> **Work task**:
What you produce should match the records below precisely, except that images are removed.

[Stored entries]
━━━━

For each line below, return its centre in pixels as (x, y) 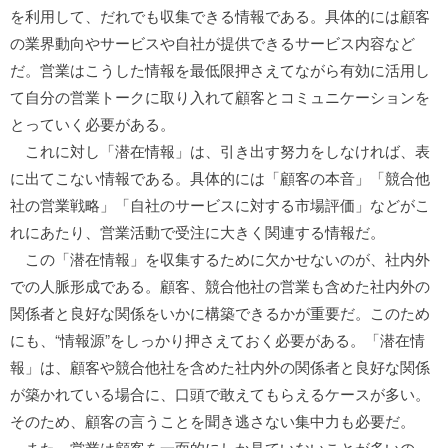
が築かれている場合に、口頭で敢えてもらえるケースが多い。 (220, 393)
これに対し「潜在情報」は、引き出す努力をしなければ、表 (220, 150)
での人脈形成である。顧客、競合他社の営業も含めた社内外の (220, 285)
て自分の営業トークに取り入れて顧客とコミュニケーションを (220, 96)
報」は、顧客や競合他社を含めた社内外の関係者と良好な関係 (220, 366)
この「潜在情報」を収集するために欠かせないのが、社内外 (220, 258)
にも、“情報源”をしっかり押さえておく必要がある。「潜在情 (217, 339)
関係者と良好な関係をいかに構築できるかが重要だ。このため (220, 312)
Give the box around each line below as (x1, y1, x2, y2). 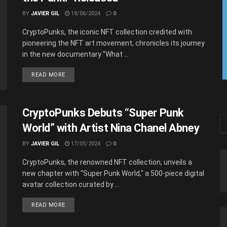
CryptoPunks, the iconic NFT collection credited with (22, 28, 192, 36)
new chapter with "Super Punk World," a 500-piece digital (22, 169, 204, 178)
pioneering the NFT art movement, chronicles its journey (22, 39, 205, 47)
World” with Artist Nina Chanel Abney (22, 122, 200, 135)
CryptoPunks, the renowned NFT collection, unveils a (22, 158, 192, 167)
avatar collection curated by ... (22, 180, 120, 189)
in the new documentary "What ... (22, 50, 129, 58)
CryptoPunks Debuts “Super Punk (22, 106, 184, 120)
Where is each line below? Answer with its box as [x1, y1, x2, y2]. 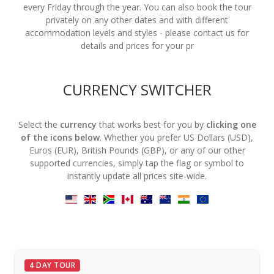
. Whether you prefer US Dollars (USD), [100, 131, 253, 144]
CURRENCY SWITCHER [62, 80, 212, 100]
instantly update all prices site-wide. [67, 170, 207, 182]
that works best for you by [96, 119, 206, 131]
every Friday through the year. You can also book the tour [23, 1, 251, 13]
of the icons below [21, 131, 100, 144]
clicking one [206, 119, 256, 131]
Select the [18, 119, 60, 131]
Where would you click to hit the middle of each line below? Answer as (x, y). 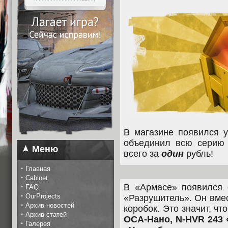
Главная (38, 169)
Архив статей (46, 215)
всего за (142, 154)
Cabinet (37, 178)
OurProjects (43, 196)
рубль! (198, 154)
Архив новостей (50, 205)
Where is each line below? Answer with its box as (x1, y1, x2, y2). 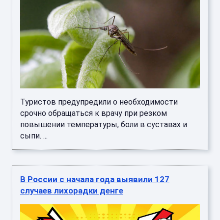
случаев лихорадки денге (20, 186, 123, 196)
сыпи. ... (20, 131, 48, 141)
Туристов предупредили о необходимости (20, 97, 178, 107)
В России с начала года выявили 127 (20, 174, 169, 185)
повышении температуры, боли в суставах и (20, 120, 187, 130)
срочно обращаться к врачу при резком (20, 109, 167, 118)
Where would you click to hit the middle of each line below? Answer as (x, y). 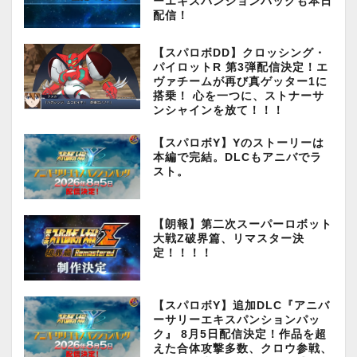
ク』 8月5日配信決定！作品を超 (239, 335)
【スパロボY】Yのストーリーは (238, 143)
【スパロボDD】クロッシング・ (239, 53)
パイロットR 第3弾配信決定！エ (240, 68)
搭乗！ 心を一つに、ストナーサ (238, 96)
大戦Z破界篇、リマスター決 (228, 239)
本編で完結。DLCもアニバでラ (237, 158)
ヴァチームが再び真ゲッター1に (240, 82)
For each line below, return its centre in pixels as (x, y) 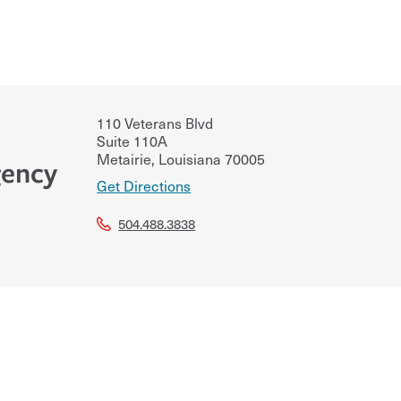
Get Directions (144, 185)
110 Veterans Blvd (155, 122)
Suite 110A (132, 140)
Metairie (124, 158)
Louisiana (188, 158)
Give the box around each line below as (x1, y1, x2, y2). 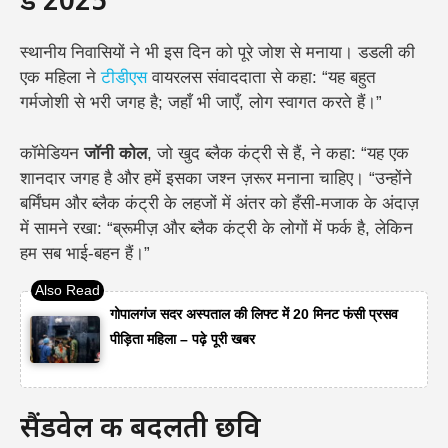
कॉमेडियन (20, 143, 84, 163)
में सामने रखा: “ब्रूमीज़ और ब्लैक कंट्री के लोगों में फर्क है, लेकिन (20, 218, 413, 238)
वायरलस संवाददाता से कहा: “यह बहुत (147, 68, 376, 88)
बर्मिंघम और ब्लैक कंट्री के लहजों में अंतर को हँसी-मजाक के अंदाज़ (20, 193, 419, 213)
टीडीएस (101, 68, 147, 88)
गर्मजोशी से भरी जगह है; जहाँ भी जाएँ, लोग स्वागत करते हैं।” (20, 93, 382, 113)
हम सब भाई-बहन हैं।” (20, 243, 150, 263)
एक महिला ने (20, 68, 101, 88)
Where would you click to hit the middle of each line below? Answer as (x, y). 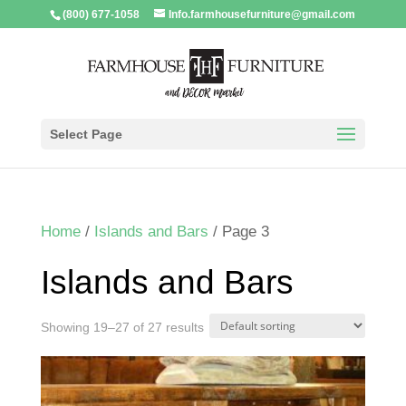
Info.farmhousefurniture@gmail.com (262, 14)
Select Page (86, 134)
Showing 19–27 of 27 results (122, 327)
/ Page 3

━━━━

> **Answer to the problem**:
For each line below, return its centre in pixels as (x, y) 
が築かれている場合に、口頭で敢えてもらえるケースが多い。 (220, 393)
これに対し「潜在情報」は、引き出す努力をしなければ、表 (220, 150)
での人脈形成である。顧客、競合他社の営業も含めた社内外の (220, 285)
て自分の営業トークに取り入れて顧客とコミュニケーションを (220, 96)
報」は、顧客や競合他社を含めた社内外の関係者と良好な関係 (220, 366)
この「潜在情報」を収集するために欠かせないのが、社内外 (220, 258)
にも、“情報源”をしっかり押さえておく必要がある。「潜在情 (217, 339)
関係者と良好な関係をいかに構築できるかが重要だ。このため (220, 312)
Give the box around each line below as (x1, y1, x2, y2). 
CryptoPunks, the iconic NFT collection credited with (22, 28, 192, 36)
new chapter with "Super Punk World," a 500-piece digital (22, 169, 204, 178)
pioneering the NFT art movement, chronicles its journey (22, 39, 205, 47)
World” with Artist Nina Chanel Abney (22, 122, 200, 135)
CryptoPunks, the renowned NFT collection, unveils a (22, 158, 192, 167)
avatar collection curated by ... (22, 180, 120, 189)
in the new documentary "What ... (22, 50, 129, 58)
CryptoPunks Debuts “Super Punk (22, 106, 184, 120)
Where is each line below? Answer with its box as [x1, y1, x2, y2]. 
. Whether you prefer US Dollars (USD), [100, 131, 253, 144]
CURRENCY SWITCHER [62, 80, 212, 100]
instantly update all prices site-wide. [67, 170, 207, 182]
that works best for you by [96, 119, 206, 131]
every Friday through the year. You can also book the tour [23, 1, 251, 13]
of the icons below [21, 131, 100, 144]
clicking one [206, 119, 256, 131]
Select the [18, 119, 60, 131]
Where would you click to hit the middle of each line below? Answer as (x, y). 
Главная (38, 169)
Архив статей (46, 215)
всего за (142, 154)
Cabinet (37, 178)
OurProjects (43, 196)
рубль! (198, 154)
Архив новостей (50, 205)
Where is each line below? Answer with its box as (x1, y1, x2, y2). 
случаев лихорадки денге (20, 186, 123, 196)
сыпи. ... (20, 131, 48, 141)
Туристов предупредили о необходимости (20, 97, 178, 107)
В России с начала года выявили 127 (20, 174, 169, 185)
повышении температуры, боли в суставах и (20, 120, 187, 130)
срочно обращаться к врачу при резком (20, 109, 167, 118)
Where would you click to hit the middle of each line below? Answer as (x, y). 
ク』 8月5日配信決定！作品を超 (239, 335)
【スパロボY】Yのストーリーは (238, 143)
【スパロボDD】クロッシング・ (239, 53)
パイロットR 第3弾配信決定！エ (240, 68)
搭乗！ 心を一つに、ストナーサ (238, 96)
大戦Z破界篇、リマスター決 (228, 239)
本編で完結。DLCもアニバでラ (237, 158)
ヴァチームが再び真ゲッター1に (240, 82)
For each line below, return its centre in pixels as (x, y) 
Get Directions (144, 185)
110 Veterans Blvd (155, 122)
Suite 110A (132, 140)
Metairie (124, 158)
Louisiana (188, 158)
Give the box around each line below as (x1, y1, x2, y2). 
कॉमेडियन (20, 143, 84, 163)
में सामने रखा: “ब्रूमीज़ और ब्लैक कंट्री के लोगों में फर्क है, लेकिन (20, 218, 413, 238)
वायरलस संवाददाता से कहा: “यह बहुत (147, 68, 376, 88)
बर्मिंघम और ब्लैक कंट्री के लहजों में अंतर को हँसी-मजाक के अंदाज़ (20, 193, 419, 213)
टीडीएस (101, 68, 147, 88)
गर्मजोशी से भरी जगह है; जहाँ भी जाएँ, लोग स्वागत करते हैं।” (20, 93, 382, 113)
हम सब भाई-बहन हैं।” (20, 243, 150, 263)
एक महिला ने (20, 68, 101, 88)
Where would you click to hit the middle of each line below? Answer as (x, y). 
Info.farmhousefurniture@gmail.com (262, 14)
Select Page (86, 134)
Showing 19–27 of 27 results (122, 327)
/ Page 3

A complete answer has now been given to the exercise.